Exercise: For the listing that follows, give again exactly the lines from the one with "standards focusing on" to the one with "Defense strategies in", including both.

Data to examine:
= = =
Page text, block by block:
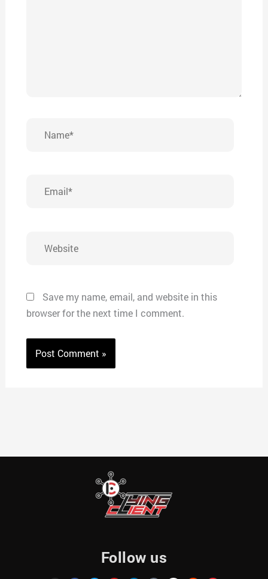
Save my name, email, and website in this
browser for the next time I comment.
Follow us
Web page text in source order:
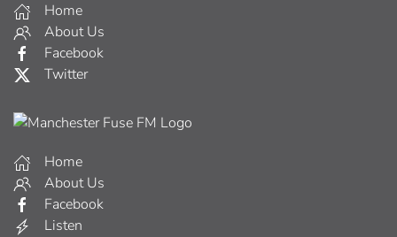
Home
About Us
Facebook
Twitter
Home
About Us
Facebook
Listen
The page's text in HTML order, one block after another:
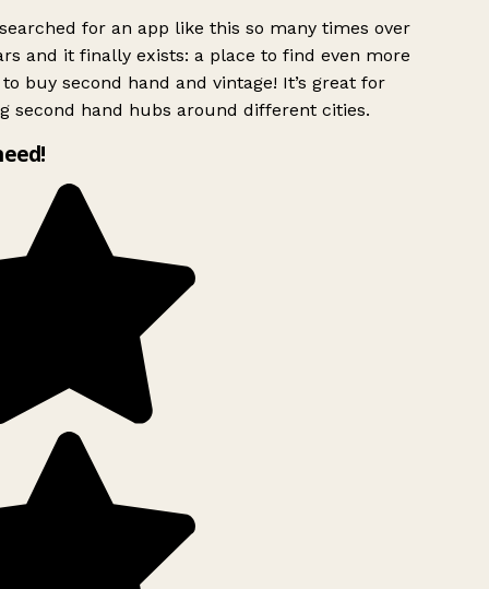
for an app like this so many times over
and it finally exists: a place to find even more
buy second hand and vintage! It’s great for
second hand hubs around different cities.
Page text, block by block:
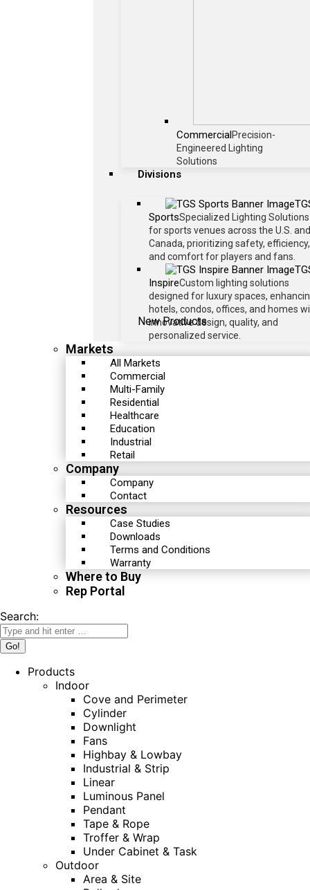
CommercialPrecision-
Engineered Lighting
Solutions
Divisions
New Products
SportsSpecialized Lighting Solutions
for sports venues across the U.S. and
Canada, prioritizing safety, efficiency,
and comfort for players and fans.
InspireCustom lighting solutions
designed for luxury spaces,
hotels, condos, offices, and homes
innovative design, quality, and
personalized service.
Markets
All Markets
Commercial
Multi-Family
Residential
Healthcare
Education
Industrial
Retail
Company
Company
Contact
Resources
Case Studies
Downloads
Terms and Conditions
Warranty
Where to Buy
Rep Portal
Search:
Products
Indoor
Cove and Perimeter
Cylinder
Downlight
Fans
Highbay & Lowbay
Industrial & Strip
Linear
Luminous Panel
Pendant
Tape & Rope
Troffer & Wrap
Under Cabinet & Task
Outdoor
Area & Site
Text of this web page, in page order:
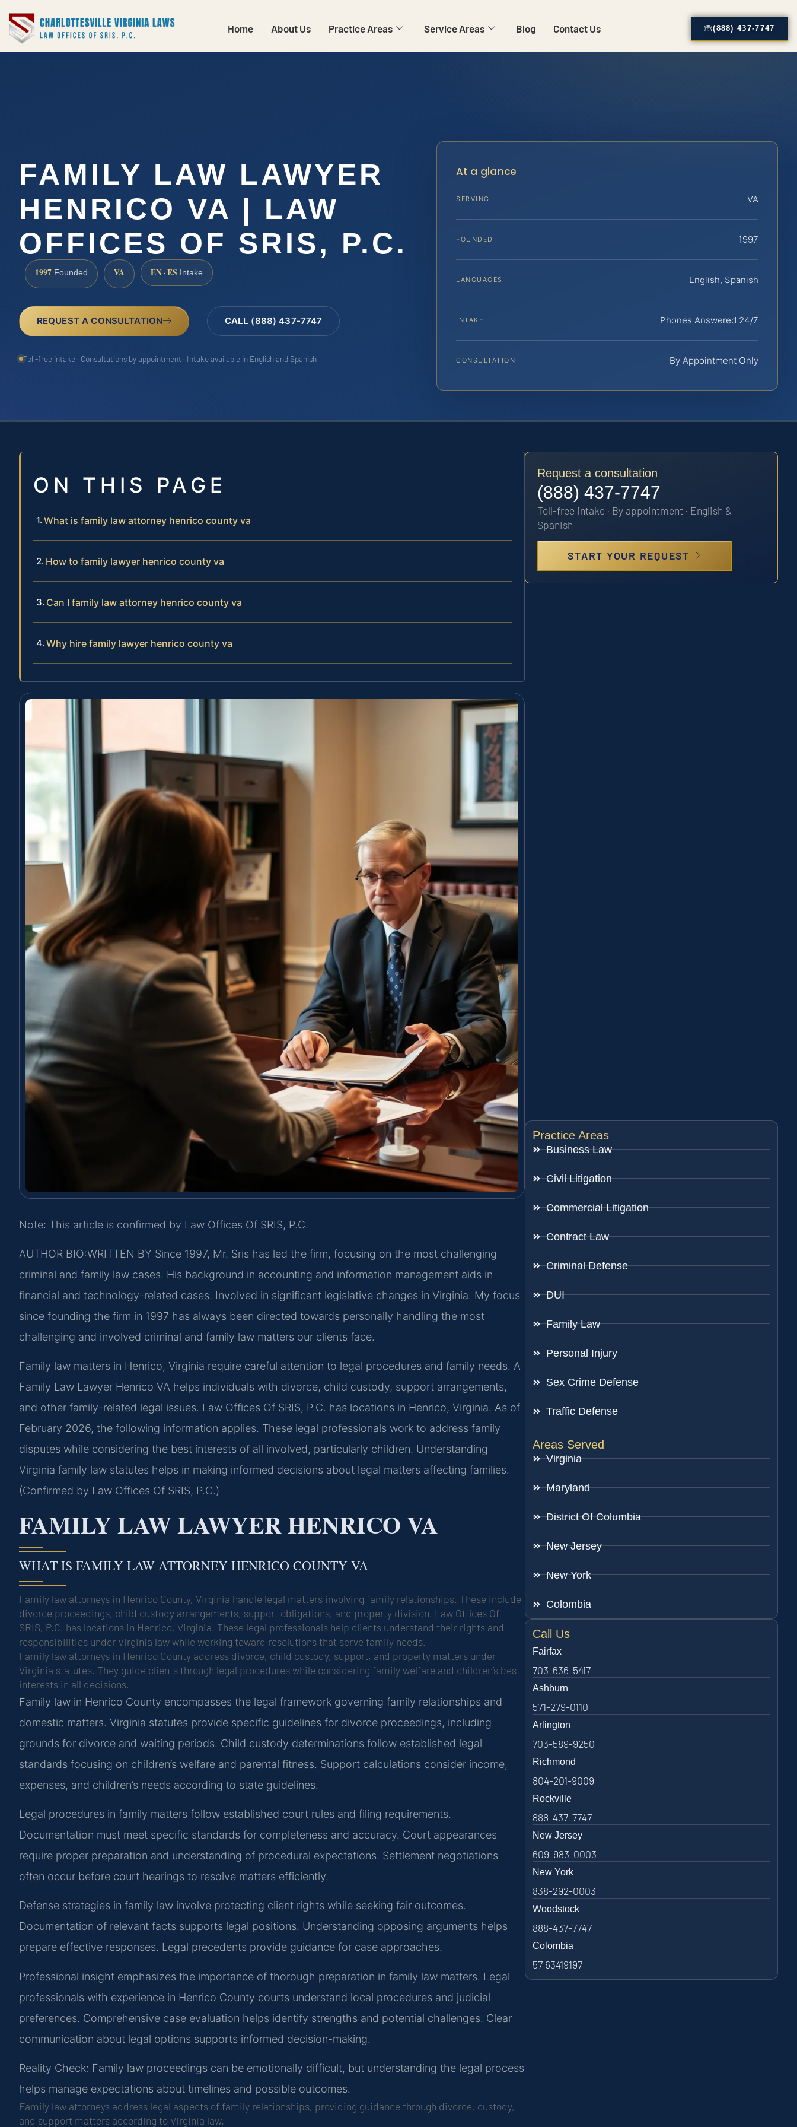
Home About Us Practice Areas Service Areas Blog Contact Us (888) 437-7747
FAMILY LAW LAWYER
HENRICO VA | LAW
OFFICES OF SRIS, P.C.
1997 Founded VA EN · ES Intake
REQUEST A CONSULTATION CALL (888) 437-7747
Toll-free intake · Consultations by appointment · Intake available in English and Spanish
At a glance
SERVING VA
FOUNDED 1997
LANGUAGES English, Spanish
INTAKE Phones Answered 24/7
CONSULTATION By Appointment Only
ON THIS PAGE
What is family law attorney henrico county va
How to family lawyer henrico county va
Can I family law attorney henrico county va
Why hire family lawyer henrico county va
Note: This article is confirmed by Law Offices Of SRIS, P.C.
AUTHOR BIO:WRITTEN BY Since 1997, Mr. Sris has led the firm, focusing on the most challenging
criminal and family law cases. His background in accounting and information management aids in
financial and technology-related cases. Involved in significant legislative changes in Virginia. My focus
since founding the firm in 1997 has always been directed towards personally handling the most
challenging and involved criminal and family law matters our clients face.
Family law matters in Henrico, Virginia require careful attention to legal procedures and family needs. A
Family Law Lawyer Henrico VA helps individuals with divorce, child custody, support arrangements,
and other family-related legal issues. Law Offices Of SRIS, P.C. has locations in Henrico, Virginia. As of
February 2026, the following information applies. These legal professionals work to address family
disputes while considering the best interests of all involved, particularly children. Understanding
Virginia family law statutes helps in making informed decisions about legal matters affecting families.
(Confirmed by Law Offices Of SRIS, P.C.)
FAMILY LAW LAWYER HENRICO VA
WHAT IS FAMILY LAW ATTORNEY HENRICO COUNTY VA
Family law attorneys in Henrico County, Virginia handle legal matters involving family relationships. These include
divorce proceedings, child custody arrangements, support obligations, and property division. Law Offices Of
SRIS, P.C. has locations in Henrico, Virginia. These legal professionals help clients understand their rights and
responsibilities under Virginia law while working toward resolutions that serve family needs.
Family law attorneys in Henrico County address divorce, child custody, support, and property matters under
Virginia statutes. They guide clients through legal procedures while considering family welfare and children’s best
interests in all decisions.
Family law in Henrico County encompasses the legal framework governing family relationships and
domestic matters. Virginia statutes provide specific guidelines for divorce proceedings, including
grounds for divorce and waiting periods. Child custody determinations follow established legal
standards focusing on children’s welfare and parental fitness. Support calculations consider income,
expenses, and children’s needs according to state guidelines.
Legal procedures in family matters follow established court rules and filing requirements.
Documentation must meet specific standards for completeness and accuracy. Court appearances
require proper preparation and understanding of procedural expectations. Settlement negotiations
often occur before court hearings to resolve matters efficiently.
Defense strategies in family law involve protecting client rights while seeking fair outcomes.
Documentation of relevant facts supports legal positions. Understanding opposing arguments helps
prepare effective responses. Legal precedents provide guidance for case approaches.
Professional insight emphasizes the importance of thorough preparation in family law matters. Legal
professionals with experience in Henrico County courts understand local procedures and judicial
preferences. Comprehensive case evaluation helps identify strengths and potential challenges. Clear
communication about legal options supports informed decision-making.
Reality Check: Family law proceedings can be emotionally difficult, but understanding the legal process
helps manage expectations about timelines and possible outcomes.
Family law attorneys address legal aspects of family relationships, providing guidance through divorce, custody,
and support matters according to Virginia law.
Request a consultation
(888) 437-7747
Toll-free intake · By appointment · English &
Spanish
START YOUR REQUEST
Practice Areas
Business Law
Civil Litigation
Commercial Litigation
Contract Law
Criminal Defense
DUI
Family Law
Personal Injury
Sex Crime Defense
Traffic Defense
Areas Served
Virginia
Maryland
District Of Columbia
New Jersey
New York
Colombia
Call Us
Fairfax
703-636-5417
Ashburn
571-279-0110
Arlington
703-589-9250
Richmond
804-201-9009
Rockville
888-437-7747
New Jersey
609-983-0003
New York
838-292-0003
Woodstock
888-437-7747
Colombia
57 63419197
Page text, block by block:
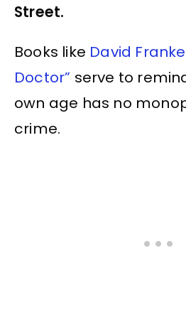
Street.
Books like David
Doctor” serve to
own age has no
crime.
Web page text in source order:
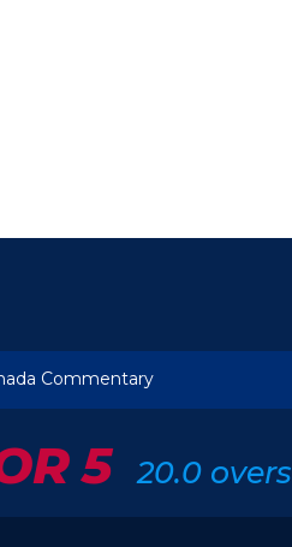
Commentary
5 20.0 overs
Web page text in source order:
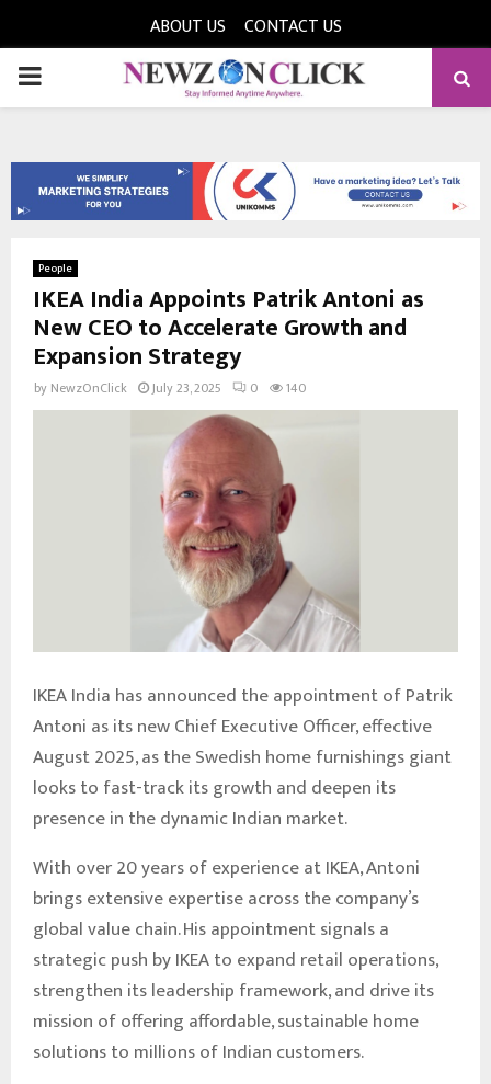
ABOUT US CONTACT US
PRIMARY
People
IKEA India Appoints Patrik Antoni as
New CEO to Accelerate Growth and
Expansion Strategy
by NewzOnClick July 23, 2025 0 140
IKEA India has announced the appointment of Patrik
Antoni as its new Chief Executive Officer, effective
August 2025, as the Swedish home furnishings giant
looks to fast-track its growth and deepen its
presence in the dynamic Indian market.
With over 20 years of experience at IKEA, Antoni
brings extensive expertise across the company’s
global value chain. His appointment signals a
strategic push by IKEA to expand retail operations,
strengthen its leadership framework, and drive its
mission of offering affordable, sustainable home
solutions to millions of Indian customers.
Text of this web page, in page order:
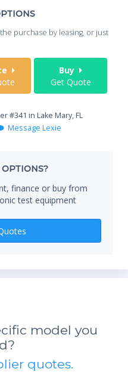
1 dB step
with Agilent U2000
display, record and
and xDSL interference
+50 ºC (14 to 131 ºF)
purchase by leasing, or just
Buy
Get Quote
#341 in Lake Mary, FL
Message Lexie
finance or buy from
test equipment
model you
quotes.
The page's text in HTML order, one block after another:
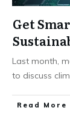
Get
Last month,
to discuss
Read More
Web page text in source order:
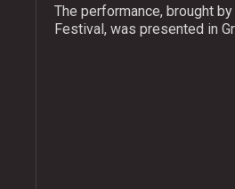
The performance, brought
Festival, was presented in
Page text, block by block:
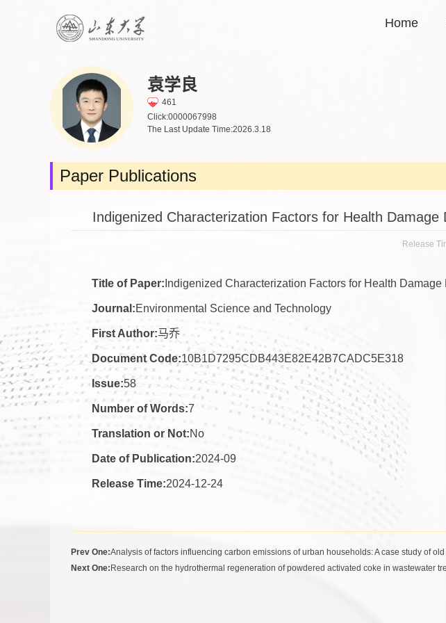
Home
袁学良
461
Click:0000067998
The Last Update Time:2026.3.18
Paper Publications
Indigenized Characterization Factors for Health
Release
Title of Paper: Indigenized Characterization Factors for Health
Journal:Environmental Science and Technology
First Author:马乔
Document Code:10B1D7295CDB443E82E42B7CADC5E318
Issue:58
Number of Words:7
Translation or Not:No
Date of Publication:2024-09
Release Time:2024-12-24
Prev One:Analysis of factors influencing carbon emissions of urban households: A case study of
Next One: Research on the hydrothermal regeneration of powdered activated coke in wastewater
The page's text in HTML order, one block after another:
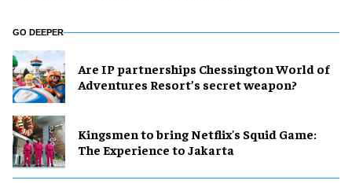
GO DEEPER
Are IP partnerships Chessington World of
Adventures Resort’s secret weapon?
Kingsmen to bring Netflix's Squid Game:
The Experience to Jakarta
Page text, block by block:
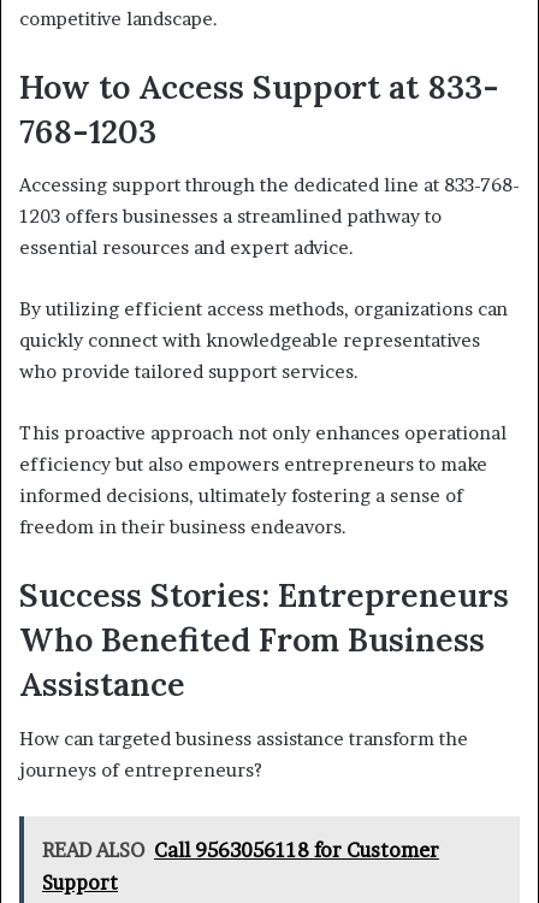
competitive landscape.
How to Access Support at 833-
768-1203
Accessing support through the dedicated line at 833-768-
1203 offers businesses a streamlined pathway to
essential resources and expert advice.
By utilizing efficient access methods, organizations can
quickly connect with knowledgeable representatives
who provide tailored support services.
This proactive approach not only enhances operational
efficiency but also empowers entrepreneurs to make
informed decisions, ultimately fostering a sense of
freedom in their business endeavors.
Success Stories: Entrepreneurs
Who Benefited From Business
Assistance
How can targeted business assistance transform the
journeys of entrepreneurs?
READ ALSO Call 9563056118 for Customer
Support
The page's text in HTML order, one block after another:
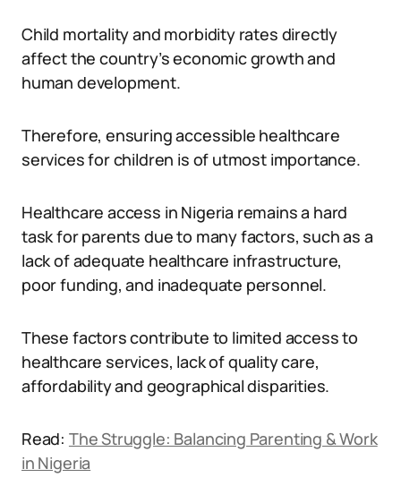
Child mortality and morbidity rates directly
affect the country’s economic growth and
human development.
Therefore, ensuring accessible healthcare
services for children is of utmost importance.
Healthcare access in Nigeria remains a hard
task for parents due to many factors, such as a
lack of adequate healthcare infrastructure,
poor funding, and inadequate personnel.
These factors contribute to limited access to
healthcare services, lack of quality care,
affordability and geographical disparities.
Read: The Struggle: Balancing Parenting & Work
in Nigeria
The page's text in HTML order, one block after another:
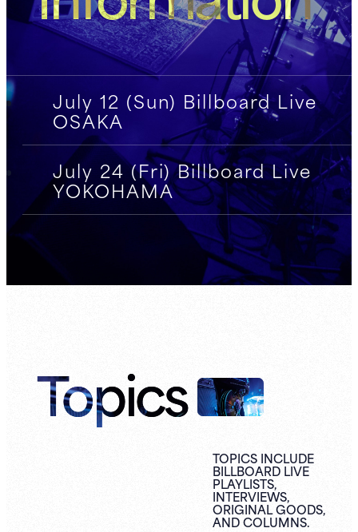
July 12 (Sun) Billboard Live
OSAKA
July 24 (Fri) Billboard Live
YOKOHAMA
Topics
TOPICS INCLUDE
BILLBOARD LIVE
PLAYLISTS,
INTERVIEWS,
ORIGINALGOODS,
ANDCOLUMNS.
= = =
Written response:
standards focusing on children’s welfare and parental fitness. Support calculations consider income,
expenses, and children’s needs according to state guidelines.
Legal procedures in family matters follow established court rules and filing requirements.
Documentation must meet specific standards for completeness and accuracy. Court appearances
require proper preparation and understanding of procedural expectations. Settlement negotiations
often occur before court hearings to resolve matters efficiently.
Defense strategies in family law involve protecting client rights while seeking fair outcomes.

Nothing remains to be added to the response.